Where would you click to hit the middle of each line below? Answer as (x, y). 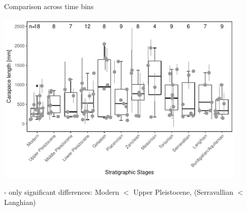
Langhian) (20, 202)
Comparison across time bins (49, 6)
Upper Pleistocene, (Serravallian (183, 192)
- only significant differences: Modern (62, 192)
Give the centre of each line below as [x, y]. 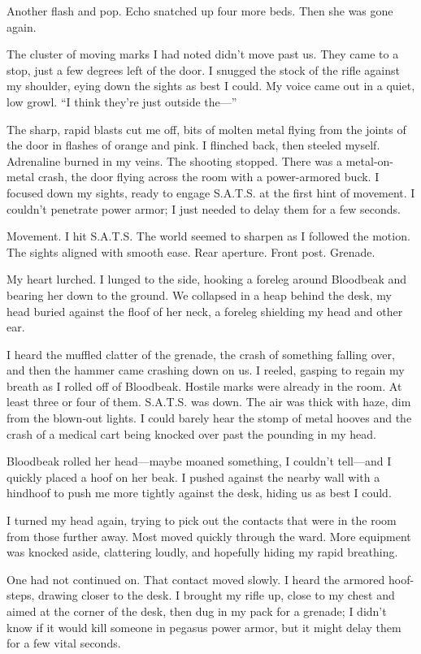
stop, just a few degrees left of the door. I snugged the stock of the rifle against [203, 69]
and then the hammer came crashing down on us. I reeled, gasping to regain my [206, 370]
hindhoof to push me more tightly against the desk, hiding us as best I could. [199, 493]
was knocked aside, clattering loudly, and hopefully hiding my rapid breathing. [202, 552]
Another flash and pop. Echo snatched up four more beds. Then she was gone [200, 11]
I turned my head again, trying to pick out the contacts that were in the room [202, 520]
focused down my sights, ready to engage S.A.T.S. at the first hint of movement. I [211, 192]
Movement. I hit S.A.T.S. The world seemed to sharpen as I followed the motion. [208, 236]
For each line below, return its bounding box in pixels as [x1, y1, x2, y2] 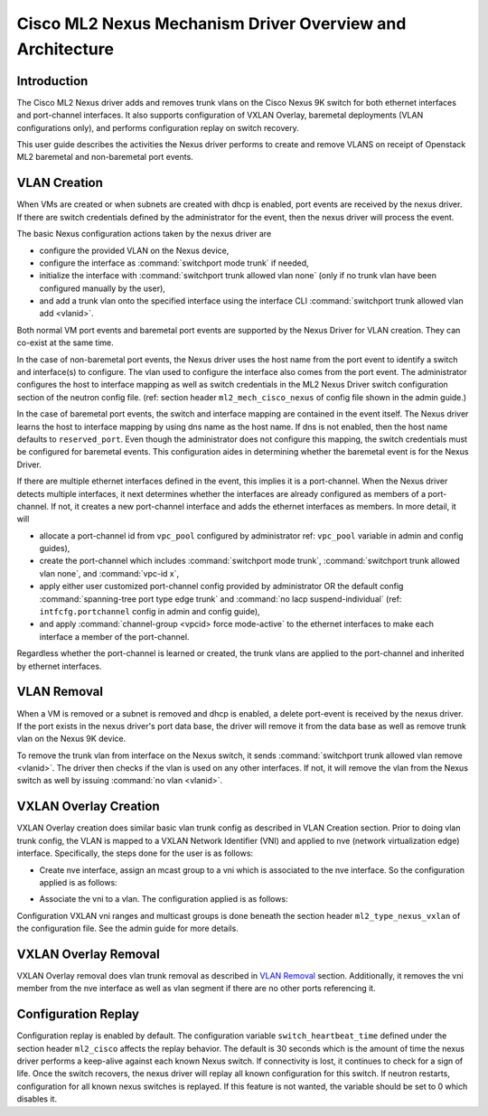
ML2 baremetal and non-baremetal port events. [16, 152, 193, 163]
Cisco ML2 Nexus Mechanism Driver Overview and [16, 14, 407, 33]
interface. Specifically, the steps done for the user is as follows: [16, 848, 253, 858]
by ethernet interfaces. [16, 661, 102, 671]
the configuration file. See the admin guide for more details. [16, 923, 239, 934]
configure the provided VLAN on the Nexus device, [39, 245, 230, 256]
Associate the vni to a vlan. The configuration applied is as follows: [39, 894, 288, 905]
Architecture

********

◆ **PROBLEM DETAILS**: This task calls for the listing to be restated exactly, with images omitted.

◆ **TASK RESPONSE**:
Where would you click to hit the middle of each line below? Answer as (x, y). 
Langhian) (20, 202)
Comparison across time bins (49, 6)
Upper Pleistocene, (Serravallian (183, 192)
- only significant differences: Modern (62, 192)
Give the centre of each line below as [x, y]. 
stop, just a few degrees left of the door. I snugged the stock of the rifle against [203, 69]
and then the hammer came crashing down on us. I reeled, gasping to regain my [206, 370]
hindhoof to push me more tightly against the desk, hiding us as best I could. [199, 493]
was knocked aside, clattering loudly, and hopefully hiding my rapid breathing. [202, 552]
Another flash and pop. Echo snatched up four more beds. Then she was gone [200, 11]
I turned my head again, trying to pick out the contacts that were in the room [202, 520]
focused down my sights, ready to engage S.A.T.S. at the first hint of movement. I [211, 192]
Movement. I hit S.A.T.S. The world seemed to sharpen as I followed the motion. [208, 236]
For each line below, return its bounding box in pixels as [x1, y1, x2, y2] 
ML2 baremetal and non-baremetal port events. [16, 152, 193, 163]
Cisco ML2 Nexus Mechanism Driver Overview and [16, 14, 407, 33]
interface. Specifically, the steps done for the user is as follows: [16, 848, 253, 858]
by ethernet interfaces. [16, 661, 102, 671]
the configuration file. See the admin guide for more details. [16, 923, 239, 934]
configure the provided VLAN on the Nexus device, [39, 245, 230, 256]
Associate the vni to a vlan. The configuration applied is as follows: [39, 894, 288, 905]
Architecture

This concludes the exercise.